PROBLEM STATEMENT: The response should be an exact transcription of the data below, free of images.

[Extracted data entries]
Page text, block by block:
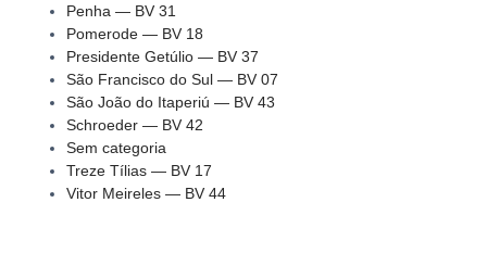
Penha — BV 31
Pomerode — BV 18
Presidente Getúlio — BV 37
São Francisco do Sul — BV 07
São João do Itaperiú — BV 43
Schroeder — BV 42
Sem categoria
Treze Tílias — BV 17
Vitor Meireles — BV 44
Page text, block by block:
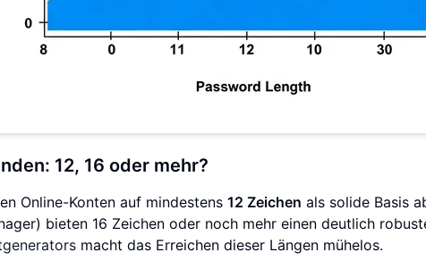
12, 16 oder mehr?
Online-Konten auf mindestens 12 Zeichen als solide Basis
bieten 16 Zeichen oder noch mehr einen deutlich
macht das Erreichen dieser Längen mühelos.

SOLUTION FOR THIS PROBLEM:
Page text, block by block:
Penha — BV 31
Pomerode — BV 18
Presidente Getúlio — BV 37
São Francisco do Sul — BV 07
São João do Itaperiú — BV 43
Schroeder — BV 42
Sem categoria
Treze Tílias — BV 17
Vitor Meireles — BV 44
Page text, block by block:
12, 16 oder mehr?
Online-Konten auf mindestens 12 Zeichen als solide Basis
bieten 16 Zeichen oder noch mehr einen deutlich
macht das Erreichen dieser Längen mühelos.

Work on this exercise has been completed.